▸ **Exercise prompt**
Set the whole listing down again exactly as written.

Record excerpts Start Marker

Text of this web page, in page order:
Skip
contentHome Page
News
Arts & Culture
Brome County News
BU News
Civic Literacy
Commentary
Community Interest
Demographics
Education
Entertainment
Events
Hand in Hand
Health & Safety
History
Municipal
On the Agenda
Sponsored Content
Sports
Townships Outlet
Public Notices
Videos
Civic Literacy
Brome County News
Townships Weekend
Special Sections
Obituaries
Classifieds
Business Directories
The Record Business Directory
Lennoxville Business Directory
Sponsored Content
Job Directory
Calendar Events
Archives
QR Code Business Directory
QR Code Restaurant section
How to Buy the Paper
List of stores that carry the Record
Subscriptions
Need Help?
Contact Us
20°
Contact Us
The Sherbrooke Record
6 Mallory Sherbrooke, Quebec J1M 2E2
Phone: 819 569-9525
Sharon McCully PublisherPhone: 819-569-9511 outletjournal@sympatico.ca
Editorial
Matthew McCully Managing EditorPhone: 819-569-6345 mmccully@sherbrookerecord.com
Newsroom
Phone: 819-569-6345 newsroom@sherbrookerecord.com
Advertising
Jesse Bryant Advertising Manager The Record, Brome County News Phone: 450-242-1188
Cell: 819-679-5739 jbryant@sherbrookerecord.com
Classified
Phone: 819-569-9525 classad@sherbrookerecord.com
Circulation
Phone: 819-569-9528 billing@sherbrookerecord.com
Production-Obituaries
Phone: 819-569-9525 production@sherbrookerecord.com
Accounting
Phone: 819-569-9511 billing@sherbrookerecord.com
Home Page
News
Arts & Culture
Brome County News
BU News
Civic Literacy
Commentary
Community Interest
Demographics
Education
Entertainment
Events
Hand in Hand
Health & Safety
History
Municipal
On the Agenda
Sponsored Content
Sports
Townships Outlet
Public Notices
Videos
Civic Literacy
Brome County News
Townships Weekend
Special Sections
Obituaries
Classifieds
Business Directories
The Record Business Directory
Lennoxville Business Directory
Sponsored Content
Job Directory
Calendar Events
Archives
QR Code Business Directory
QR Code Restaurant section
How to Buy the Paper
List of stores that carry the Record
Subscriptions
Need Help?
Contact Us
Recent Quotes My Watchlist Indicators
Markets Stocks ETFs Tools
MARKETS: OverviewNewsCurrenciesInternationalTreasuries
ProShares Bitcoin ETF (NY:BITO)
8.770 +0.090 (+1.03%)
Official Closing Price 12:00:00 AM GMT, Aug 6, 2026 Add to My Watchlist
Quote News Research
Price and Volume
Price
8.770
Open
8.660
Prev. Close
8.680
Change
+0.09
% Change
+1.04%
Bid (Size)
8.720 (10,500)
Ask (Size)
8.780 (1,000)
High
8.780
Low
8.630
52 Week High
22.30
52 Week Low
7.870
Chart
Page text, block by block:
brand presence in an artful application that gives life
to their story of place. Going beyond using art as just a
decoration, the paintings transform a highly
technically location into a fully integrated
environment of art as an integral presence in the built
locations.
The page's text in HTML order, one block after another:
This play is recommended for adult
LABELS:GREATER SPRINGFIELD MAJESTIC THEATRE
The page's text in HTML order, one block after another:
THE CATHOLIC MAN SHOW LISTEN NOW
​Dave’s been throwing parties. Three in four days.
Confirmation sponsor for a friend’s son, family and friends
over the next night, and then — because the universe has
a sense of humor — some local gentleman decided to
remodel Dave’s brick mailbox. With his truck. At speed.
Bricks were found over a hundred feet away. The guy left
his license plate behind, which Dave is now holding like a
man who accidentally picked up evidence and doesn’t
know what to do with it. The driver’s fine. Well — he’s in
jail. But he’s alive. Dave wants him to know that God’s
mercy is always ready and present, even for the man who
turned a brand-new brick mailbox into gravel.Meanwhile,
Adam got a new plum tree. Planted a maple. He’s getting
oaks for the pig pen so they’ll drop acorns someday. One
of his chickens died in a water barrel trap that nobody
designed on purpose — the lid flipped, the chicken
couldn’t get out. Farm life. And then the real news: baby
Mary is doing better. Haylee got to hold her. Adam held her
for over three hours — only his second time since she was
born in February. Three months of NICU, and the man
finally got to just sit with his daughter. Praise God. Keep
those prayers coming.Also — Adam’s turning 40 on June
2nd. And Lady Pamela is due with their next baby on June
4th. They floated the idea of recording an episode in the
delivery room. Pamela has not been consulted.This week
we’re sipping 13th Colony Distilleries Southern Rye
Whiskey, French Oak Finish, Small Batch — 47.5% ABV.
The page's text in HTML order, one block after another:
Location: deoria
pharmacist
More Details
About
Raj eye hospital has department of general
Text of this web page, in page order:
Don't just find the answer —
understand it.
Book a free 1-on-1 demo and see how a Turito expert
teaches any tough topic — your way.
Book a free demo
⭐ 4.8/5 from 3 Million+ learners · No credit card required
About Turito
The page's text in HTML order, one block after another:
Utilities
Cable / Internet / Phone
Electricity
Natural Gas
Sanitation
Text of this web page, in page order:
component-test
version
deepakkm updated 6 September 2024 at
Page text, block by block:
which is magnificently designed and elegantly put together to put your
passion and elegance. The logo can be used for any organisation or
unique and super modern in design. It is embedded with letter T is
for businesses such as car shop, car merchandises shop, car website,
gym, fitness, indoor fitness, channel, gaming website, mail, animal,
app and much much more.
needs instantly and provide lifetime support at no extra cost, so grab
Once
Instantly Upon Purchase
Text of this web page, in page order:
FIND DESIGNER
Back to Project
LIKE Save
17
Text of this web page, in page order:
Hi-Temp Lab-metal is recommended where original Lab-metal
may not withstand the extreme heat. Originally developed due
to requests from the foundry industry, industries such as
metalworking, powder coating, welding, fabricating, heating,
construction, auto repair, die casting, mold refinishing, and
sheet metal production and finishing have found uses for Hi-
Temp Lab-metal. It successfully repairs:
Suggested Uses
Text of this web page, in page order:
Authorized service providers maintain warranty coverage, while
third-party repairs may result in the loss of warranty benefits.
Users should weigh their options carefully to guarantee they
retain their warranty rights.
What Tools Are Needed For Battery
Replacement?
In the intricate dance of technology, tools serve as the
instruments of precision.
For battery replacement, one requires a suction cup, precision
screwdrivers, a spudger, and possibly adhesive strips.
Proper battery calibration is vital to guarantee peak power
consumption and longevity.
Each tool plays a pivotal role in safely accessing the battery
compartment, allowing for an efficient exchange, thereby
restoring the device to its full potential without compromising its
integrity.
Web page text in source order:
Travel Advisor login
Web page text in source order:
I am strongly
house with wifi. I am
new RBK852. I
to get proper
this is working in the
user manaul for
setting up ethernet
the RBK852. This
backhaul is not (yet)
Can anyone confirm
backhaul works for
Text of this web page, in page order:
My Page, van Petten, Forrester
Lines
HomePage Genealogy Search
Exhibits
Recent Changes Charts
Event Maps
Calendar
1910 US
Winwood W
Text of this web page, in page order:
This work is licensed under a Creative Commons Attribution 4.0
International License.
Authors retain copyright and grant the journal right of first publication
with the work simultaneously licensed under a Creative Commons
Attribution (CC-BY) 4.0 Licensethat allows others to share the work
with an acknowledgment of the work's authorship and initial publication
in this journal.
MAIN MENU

Record excerpts End Marker

▸ **Solved problem**
Text of this web page, in page order:
Skip
contentHome Page
News
Arts & Culture
Brome County News
BU News
Civic Literacy
Commentary
Community Interest
Demographics
Education
Entertainment
Events
Hand in Hand
Health & Safety
History
Municipal
On the Agenda
Sponsored Content
Sports
Townships Outlet
Public Notices
Videos
Civic Literacy
Brome County News
Townships Weekend
Special Sections
Obituaries
Classifieds
Business Directories
The Record Business Directory
Lennoxville Business Directory
Sponsored Content
Job Directory
Calendar Events
Archives
QR Code Business Directory
QR Code Restaurant section
How to Buy the Paper
List of stores that carry the Record
Subscriptions
Need Help?
Contact Us
20°
Contact Us
The Sherbrooke Record
6 Mallory Sherbrooke, Quebec J1M 2E2
Phone: 819 569-9525
Sharon McCully PublisherPhone: 819-569-9511 outletjournal@sympatico.ca
Editorial
Matthew McCully Managing EditorPhone: 819-569-6345 mmccully@sherbrookerecord.com
Newsroom
Phone: 819-569-6345 newsroom@sherbrookerecord.com
Advertising
Jesse Bryant Advertising Manager The Record, Brome County News Phone: 450-242-1188
Cell: 819-679-5739 jbryant@sherbrookerecord.com
Classified
Phone: 819-569-9525 classad@sherbrookerecord.com
Circulation
Phone: 819-569-9528 billing@sherbrookerecord.com
Production-Obituaries
Phone: 819-569-9525 production@sherbrookerecord.com
Accounting
Phone: 819-569-9511 billing@sherbrookerecord.com
Home Page
News
Arts & Culture
Brome County News
BU News
Civic Literacy
Commentary
Community Interest
Demographics
Education
Entertainment
Events
Hand in Hand
Health & Safety
History
Municipal
On the Agenda
Sponsored Content
Sports
Townships Outlet
Public Notices
Videos
Civic Literacy
Brome County News
Townships Weekend
Special Sections
Obituaries
Classifieds
Business Directories
The Record Business Directory
Lennoxville Business Directory
Sponsored Content
Job Directory
Calendar Events
Archives
QR Code Business Directory
QR Code Restaurant section
How to Buy the Paper
List of stores that carry the Record
Subscriptions
Need Help?
Contact Us
Recent Quotes My Watchlist Indicators
Markets Stocks ETFs Tools
MARKETS: OverviewNewsCurrenciesInternationalTreasuries
ProShares Bitcoin ETF (NY:BITO)
8.770 +0.090 (+1.03%)
Official Closing Price 12:00:00 AM GMT, Aug 6, 2026 Add to My Watchlist
Quote News Research
Price and Volume
Price
8.770
Open
8.660
Prev. Close
8.680
Change
+0.09
% Change
+1.04%
Bid (Size)
8.720 (10,500)
Ask (Size)
8.780 (1,000)
High
8.780
Low
8.630
52 Week High
22.30
52 Week Low
7.870
Chart
Page text, block by block:
brand presence in an artful application that gives life
to their story of place. Going beyond using art as just a
decoration, the paintings transform a highly
technically location into a fully integrated
environment of art as an integral presence in the built
locations.
The page's text in HTML order, one block after another:
This play is recommended for adult
LABELS:GREATER SPRINGFIELD MAJESTIC THEATRE
The page's text in HTML order, one block after another:
THE CATHOLIC MAN SHOW LISTEN NOW
​Dave’s been throwing parties. Three in four days.
Confirmation sponsor for a friend’s son, family and friends
over the next night, and then — because the universe has
a sense of humor — some local gentleman decided to
remodel Dave’s brick mailbox. With his truck. At speed.
Bricks were found over a hundred feet away. The guy left
his license plate behind, which Dave is now holding like a
man who accidentally picked up evidence and doesn’t
know what to do with it. The driver’s fine. Well — he’s in
jail. But he’s alive. Dave wants him to know that God’s
mercy is always ready and present, even for the man who
turned a brand-new brick mailbox into gravel.Meanwhile,
Adam got a new plum tree. Planted a maple. He’s getting
oaks for the pig pen so they’ll drop acorns someday. One
of his chickens died in a water barrel trap that nobody
designed on purpose — the lid flipped, the chicken
couldn’t get out. Farm life. And then the real news: baby
Mary is doing better. Haylee got to hold her. Adam held her
for over three hours — only his second time since she was
born in February. Three months of NICU, and the man
finally got to just sit with his daughter. Praise God. Keep
those prayers coming.Also — Adam’s turning 40 on June
2nd. And Lady Pamela is due with their next baby on June
4th. They floated the idea of recording an episode in the
delivery room. Pamela has not been consulted.This week
we’re sipping 13th Colony Distilleries Southern Rye
Whiskey, French Oak Finish, Small Batch — 47.5% ABV.
The page's text in HTML order, one block after another:
Location: deoria
pharmacist
More Details
About
Raj eye hospital has department of general
Text of this web page, in page order:
Don't just find the answer —
understand it.
Book a free 1-on-1 demo and see how a Turito expert
teaches any tough topic — your way.
Book a free demo
⭐ 4.8/5 from 3 Million+ learners · No credit card required
About Turito
The page's text in HTML order, one block after another:
Utilities
Cable / Internet / Phone
Electricity
Natural Gas
Sanitation
Text of this web page, in page order:
component-test
version
deepakkm updated 6 September 2024 at
Page text, block by block:
which is magnificently designed and elegantly put together to put your
passion and elegance. The logo can be used for any organisation or
unique and super modern in design. It is embedded with letter T is
for businesses such as car shop, car merchandises shop, car website,
gym, fitness, indoor fitness, channel, gaming website, mail, animal,
app and much much more.
needs instantly and provide lifetime support at no extra cost, so grab
Once
Instantly Upon Purchase
Text of this web page, in page order:
FIND DESIGNER
Back to Project
LIKE Save
17
Text of this web page, in page order:
Hi-Temp Lab-metal is recommended where original Lab-metal
may not withstand the extreme heat. Originally developed due
to requests from the foundry industry, industries such as
metalworking, powder coating, welding, fabricating, heating,
construction, auto repair, die casting, mold refinishing, and
sheet metal production and finishing have found uses for Hi-
Temp Lab-metal. It successfully repairs:
Suggested Uses
Text of this web page, in page order:
Authorized service providers maintain warranty coverage, while
third-party repairs may result in the loss of warranty benefits.
Users should weigh their options carefully to guarantee they
retain their warranty rights.
What Tools Are Needed For Battery
Replacement?
In the intricate dance of technology, tools serve as the
instruments of precision.
For battery replacement, one requires a suction cup, precision
screwdrivers, a spudger, and possibly adhesive strips.
Proper battery calibration is vital to guarantee peak power
consumption and longevity.
Each tool plays a pivotal role in safely accessing the battery
compartment, allowing for an efficient exchange, thereby
restoring the device to its full potential without compromising its
integrity.
Web page text in source order:
Travel Advisor login
Web page text in source order:
I am strongly
house with wifi. I am
new RBK852. I
to get proper
this is working in the
user manaul for
setting up ethernet
the RBK852. This
backhaul is not (yet)
Can anyone confirm
backhaul works for
Text of this web page, in page order:
My Page, van Petten, Forrester
Lines
HomePage Genealogy Search
Exhibits
Recent Changes Charts
Event Maps
Calendar
1910 US
Winwood W
Text of this web page, in page order:
This work is licensed under a Creative Commons Attribution 4.0
International License.
Authors retain copyright and grant the journal right of first publication
with the work simultaneously licensed under a Creative Commons
Attribution (CC-BY) 4.0 Licensethat allows others to share the work
with an acknowledgment of the work's authorship and initial publication
in this journal.
MAIN MENU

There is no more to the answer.